(Items from a dataset)
"""

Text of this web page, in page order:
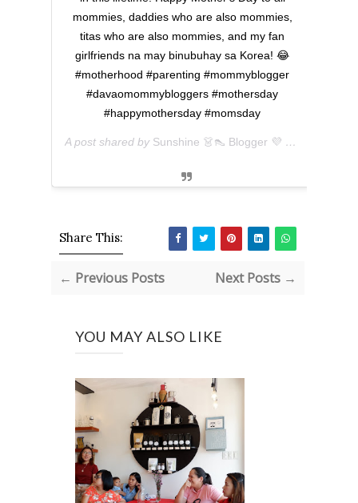
mommies, daddies who are also mommies,
titas who are also mommies, and my fan
girlfriends na may binubuhay sa Korea! 😂
#motherhood #parenting #mommyblogger
#davaomommybloggers #mothersday
#happymothersday #momsday
A post shared by Sunshine 👗👠 Blogger 💜 아마리
Share This:
← Previous Posts Next Posts →
YOU MAY ALSO LIKE

"""

▸ **PROMPT**
Write only the number of lines in the data where the word "mommies" occurs.

▸ **THE COMPLETED TASK**
2